Records to use –
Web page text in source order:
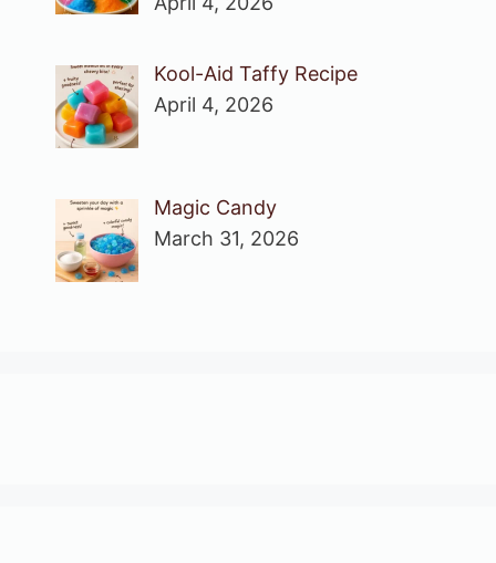
Kool-Aid Taffy Recipe
April 4, 2026
Magic Candy
March 31, 2026
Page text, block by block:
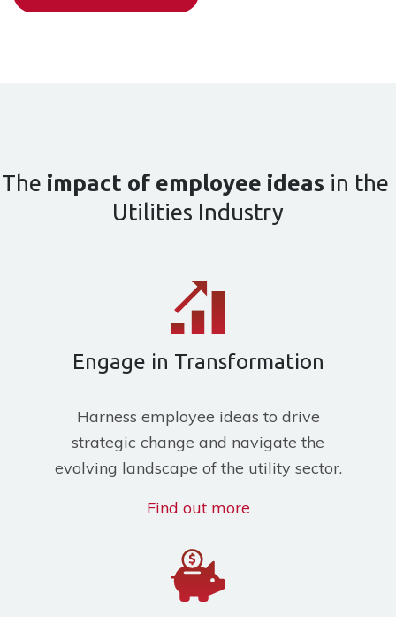
The impact of employee ideas in the
Utilities Industry
Engage in Transformation
Harness employee ideas to drive
strategic change and navigate the
evolving landscape of the utility sector.
Find out more
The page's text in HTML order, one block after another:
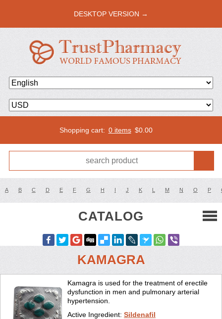
DESKTOP VERSION →
Shopping cart: 0 items $0.00
A B C D E F G H I J K L M N O P
CATALOG
KAMAGRA
Kamagra is used for the treatment of erectile
dysfunction in men and pulmonary arterial
hypertension.
Active Ingredient: Sildenafil
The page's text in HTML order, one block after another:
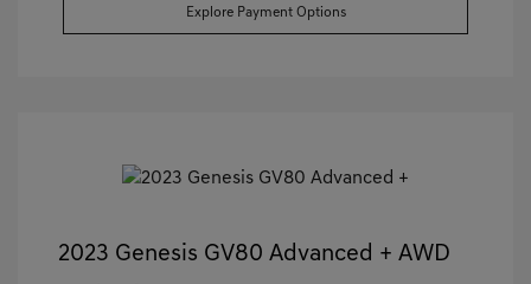
Explore Payment Options
2023 Genesis GV80 Advanced + AWD
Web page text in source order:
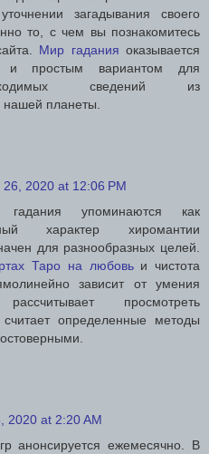
загадывания своего
то, с чем вы познакомитесь
Мир гадания оказывается
и простым вариантом для
сведений из
планеты.
2020 at 12:06 PM
гадания упоминаются как
характер хиромантии
для разнообразных целей.
Таро на любовьи чистота
зависит от умения
просмотреть
определенные методы
2020 at 2:20 AM
анонсируется ежемесячно. В
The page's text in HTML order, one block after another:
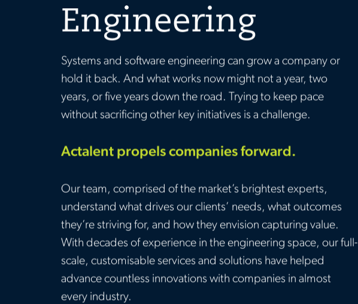
Engineering
Systems and software engineering can grow a company or
hold it back. And what works now might not a year, two
years, or five years down the road. Trying to keep pace
without sacrificing other key initiatives is a challenge.
Actalent propels companies forward.
Our team, comprised of the market’s brightest experts,
understand what drives our clients’ needs, what outcomes
they’re striving for, and how they envision capturing value.
With decades of experience in the engineering space, our full-
scale, customisable services and solutions have helped
advance countless innovations with companies in almost
every industry.
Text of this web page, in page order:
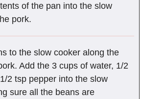
of the pan into the slow
pork.
to the slow cooker along the
Add the 3 cups of water, 1/2
2 tsp pepper into the slow
sure all the beans are
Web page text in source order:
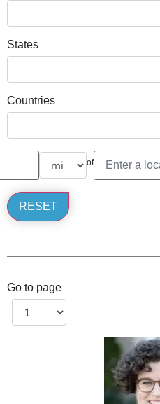
States
Countries
of
Go to page
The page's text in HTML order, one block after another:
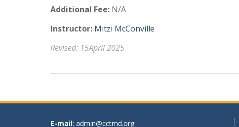
Additional Fee: N/A
Instructor: Mitzi McConville
Revised: 15April 2025
E-mail: admin@cctmd.org
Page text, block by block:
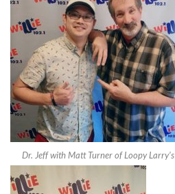
Dr. Jeff with Matt Turner of Loopy Larry’s
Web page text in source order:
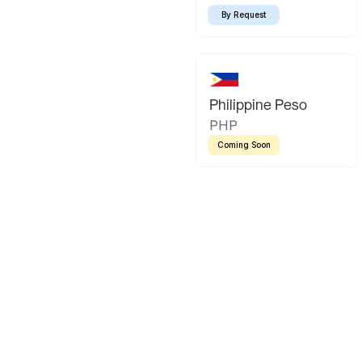
By Request
Philippine Peso
PHP
Coming Soon
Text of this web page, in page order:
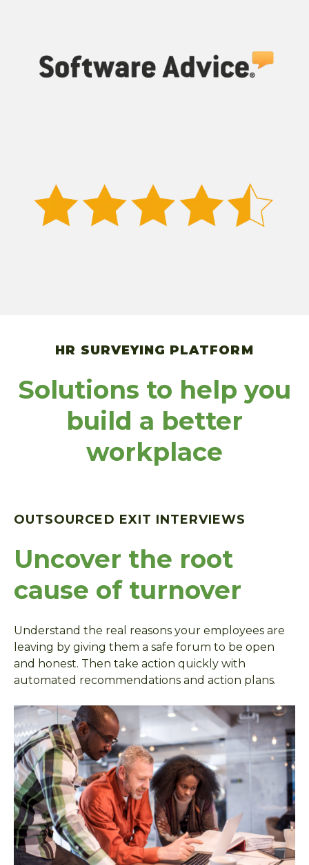
HR SURVEYING PLATFORM
Solutions to help you
build a better
workplace
OUTSOURCED EXIT INTERVIEWS
Uncover the root
cause of turnover
Understand the real reasons your employees are
leaving by giving them a safe forum to be open
and honest. Then take action quickly with
automated recommendations and action plans.
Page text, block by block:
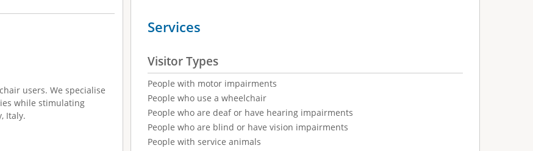
users. We specialise
while stimulating
Italy.
Services
Visitor Types
People with motor impairments
People who use a wheelchair
People who are deaf or have hearing impairments
People who are blind or have vision impairments
People with service animals
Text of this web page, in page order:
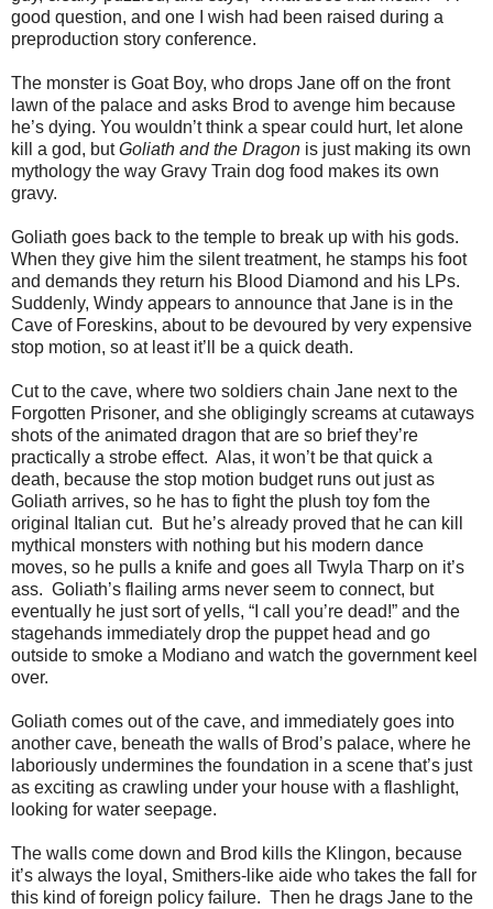
good question, and one I wish had been raised during a
preproduction story conference.
The monster is Goat Boy, who drops Jane off on the front
lawn of the palace and asks Brod to avenge him because
he’s dying. You wouldn’t think a spear could hurt, let alone
kill a god, butGoliath and the Dragon is just making its own
mythology the way Gravy Train dog food makes its own
gravy.
Goliath goes back to the temple to break up with his gods.
When they give him the silent treatment, he stamps his foot
and demands they return his Blood Diamond and his LPs.
Suddenly, Windy appears to announce that Jane is in the
Cave of Foreskins, about to be devoured by very expensive
stop motion, so at least it’ll be a quick death.
Cut to the cave, where two soldiers chain Jane next to the
Forgotten Prisoner, and she obligingly screams at cutaways
shots of the animated dragon that are so brief they’re
practically a strobe effect. Alas, it won’t be that quick a
death, because the stop motion budget runs out just as
Goliath arrives, so he has to fight the plush toy fom the
original Italian cut. But he’s already proved that he can kill
mythical monsters with nothing but his modern dance
moves, so he pulls a knife and goes all Twyla Tharp on it’s
ass. Goliath’s flailing arms never seem to connect, but
eventually he just sort of yells, “I call you’re dead!” and the
stagehands immediately drop the puppet head and go
outside to smoke a Modiano and watch the government keel
over.
Goliath comes out of the cave, and immediately goes into
another cave, beneath the walls of Brod’s palace, where he
laboriously undermines the foundation in a scene that’s just
as exciting as crawling under your house with a flashlight,
looking for water seepage.
The walls come down and Brod kills the Klingon, because
it’s always the loyal, Smithers-like aide who takes the fall for
this kind of foreign policy failure. Then he drags Jane to the
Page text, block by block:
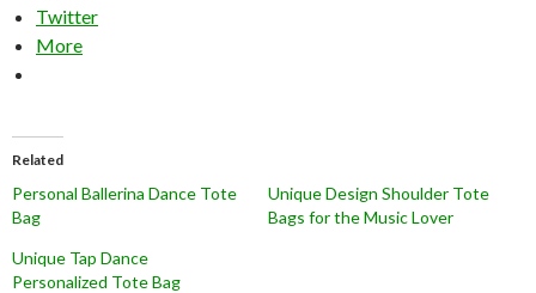
Twitter
More
Related
Personal Ballerina Dance Tote
Bag
Unique Design Shoulder Tote
Bags for the Music Lover
Unique Tap Dance
Personalized Tote Bag
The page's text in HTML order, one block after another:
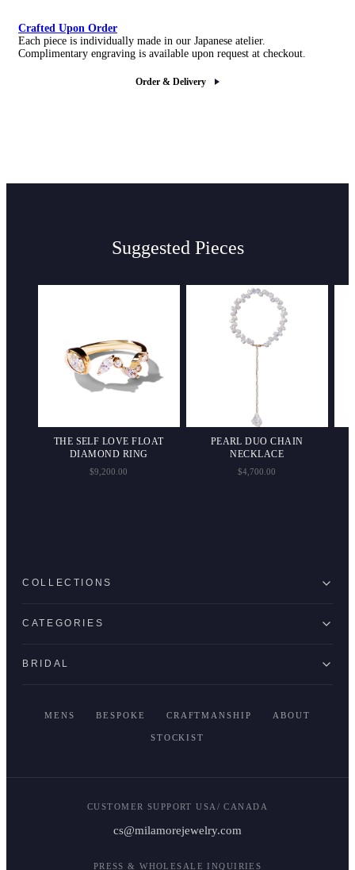
Crafted Upon Order
Each piece is individually made in our Japanese atelier.
Complimentary engraving is available upon request at checkout.
Order & Delivery
Suggested Pieces
THE SELF LOVE FLOAT
DIAMOND RING
$9,200.00
PEARL DUO CHAIN
NECKLACE
$4,700.00
COLLECTIONS
CATEGORIES
BRIDAL
MENS BESPOKE CRAFTMANSHIP ABOUT
STOCKIST
CUSTOMER SUPPORT USA/ CANADA
cs@milamorejewelry.com
PRESS & WHOLESALE INQUIRIES
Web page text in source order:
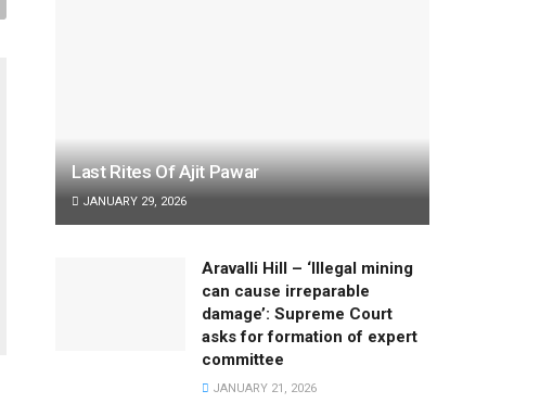
Last Rites Of Ajit Pawar
JANUARY 29, 2026
Aravalli Hill – ‘Illegal mining
can cause irreparable
damage’: Supreme Court
asks for formation of expert
committee
JANUARY 21, 2026
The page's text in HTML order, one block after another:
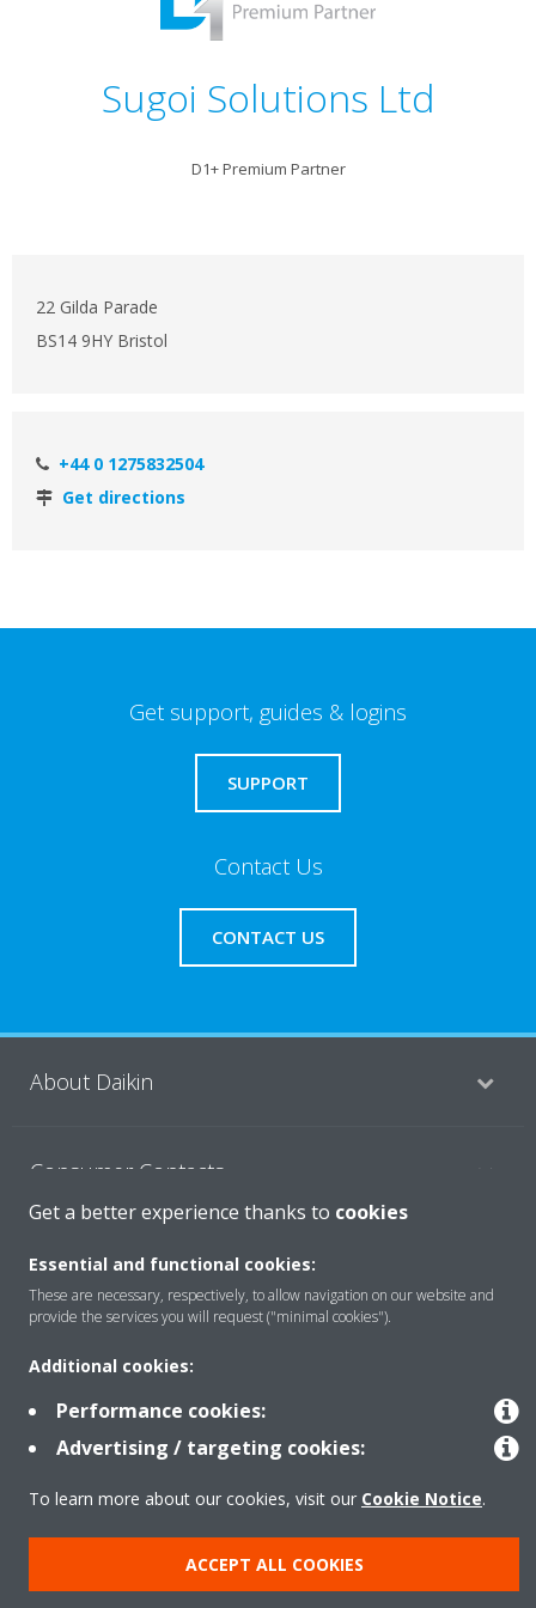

What you have to do – Leave the images aside and return the records above exactly as written.

Result below –
Web page text in source order:
Kool-Aid Taffy Recipe
April 4, 2026
Magic Candy
March 31, 2026
Page text, block by block:
The impact of employee ideas in the
Utilities Industry
Engage in Transformation
Harness employee ideas to drive
strategic change and navigate the
evolving landscape of the utility sector.
Find out more
The page's text in HTML order, one block after another:
DESKTOP VERSION →
Shopping cart: 0 items $0.00
A B C D E F G H I J K L M N O P
CATALOG
KAMAGRA
Kamagra is used for the treatment of erectile
dysfunction in men and pulmonary arterial
hypertension.
Active Ingredient: Sildenafil
The page's text in HTML order, one block after another:
Explore Payment Options
2023 Genesis GV80 Advanced + AWD
Web page text in source order:
загадывания своего
то, с чем вы познакомитесь
Мир гадания оказывается
и простым вариантом для
сведений из
планеты.
2020 at 12:06 PM
гадания упоминаются как
характер хиромантии
для разнообразных целей.
Таро на любовьи чистота
зависит от умения
просмотреть
определенные методы
2020 at 2:20 AM
анонсируется ежемесячно. В
The page's text in HTML order, one block after another:
Engineering
Systems and software engineering can grow a company or
hold it back. And what works now might not a year, two
years, or five years down the road. Trying to keep pace
without sacrificing other key initiatives is a challenge.
Actalent propels companies forward.
Our team, comprised of the market’s brightest experts,
understand what drives our clients’ needs, what outcomes
they’re striving for, and how they envision capturing value.
With decades of experience in the engineering space, our full-
scale, customisable services and solutions have helped
advance countless innovations with companies in almost
every industry.
Text of this web page, in page order:
of the pan into the slow
pork.
to the slow cooker along the
Add the 3 cups of water, 1/2
2 tsp pepper into the slow
sure all the beans are
Web page text in source order:
States
Countries
of
Go to page
The page's text in HTML order, one block after another:
Additional Fee: N/A
Instructor: Mitzi McConville
Revised: 15April 2025
E-mail: admin@cctmd.org
Page text, block by block:
Dr. Jeff with Matt Turner of Loopy Larry’s
Web page text in source order:
By Request
Philippine Peso
PHP
Coming Soon
Text of this web page, in page order:
HR SURVEYING PLATFORM
Solutions to help you
build a better
workplace
OUTSOURCED EXIT INTERVIEWS
Uncover the root
cause of turnover
Understand the real reasons your employees are
leaving by giving them a safe forum to be open
and honest. Then take action quickly with
automated recommendations and action plans.
Page text, block by block:
users. We specialise
while stimulating
Italy.
Services
Visitor Types
People with motor impairments
People who use a wheelchair
People who are deaf or have hearing impairments
People who are blind or have vision impairments
People with service animals
Text of this web page, in page order:
good question, and one I wish had been raised during a
preproduction story conference.
The monster is Goat Boy, who drops Jane off on the front
lawn of the palace and asks Brod to avenge him because
he’s dying. You wouldn’t think a spear could hurt, let alone
kill a god, butGoliath and the Dragon is just making its own
mythology the way Gravy Train dog food makes its own
gravy.
Goliath goes back to the temple to break up with his gods.
When they give him the silent treatment, he stamps his foot
and demands they return his Blood Diamond and his LPs.
Suddenly, Windy appears to announce that Jane is in the
Cave of Foreskins, about to be devoured by very expensive
stop motion, so at least it’ll be a quick death.
Cut to the cave, where two soldiers chain Jane next to the
Forgotten Prisoner, and she obligingly screams at cutaways
shots of the animated dragon that are so brief they’re
practically a strobe effect. Alas, it won’t be that quick a
death, because the stop motion budget runs out just as
Goliath arrives, so he has to fight the plush toy fom the
original Italian cut. But he’s already proved that he can kill
mythical monsters with nothing but his modern dance
moves, so he pulls a knife and goes all Twyla Tharp on it’s
ass. Goliath’s flailing arms never seem to connect, but
eventually he just sort of yells, “I call you’re dead!” and the
stagehands immediately drop the puppet head and go
outside to smoke a Modiano and watch the government keel
over.
Goliath comes out of the cave, and immediately goes into
another cave, beneath the walls of Brod’s palace, where he
laboriously undermines the foundation in a scene that’s just
as exciting as crawling under your house with a flashlight,
looking for water seepage.
The walls come down and Brod kills the Klingon, because
it’s always the loyal, Smithers-like aide who takes the fall for
this kind of foreign policy failure. Then he drags Jane to the
Page text, block by block:
Twitter
More
Related
Personal Ballerina Dance Tote
Bag
Unique Design Shoulder Tote
Bags for the Music Lover
Unique Tap Dance
Personalized Tote Bag
The page's text in HTML order, one block after another:
Crafted Upon Order
Each piece is individually made in our Japanese atelier.
Complimentary engraving is available upon request at checkout.
Order & Delivery
Suggested Pieces
THE SELF LOVE FLOAT
DIAMOND RING
$9,200.00
PEARL DUO CHAIN
NECKLACE
$4,700.00
COLLECTIONS
CATEGORIES
BRIDAL
MENS BESPOKE CRAFTMANSHIP ABOUT
STOCKIST
CUSTOMER SUPPORT USA/ CANADA
cs@milamorejewelry.com
PRESS & WHOLESALE INQUIRIES
Web page text in source order:
Last Rites Of Ajit Pawar
JANUARY 29, 2026
Aravalli Hill – ‘Illegal mining
can cause irreparable
damage’: Supreme Court
asks for formation of expert
committee
JANUARY 21, 2026
The page's text in HTML order, one block after another:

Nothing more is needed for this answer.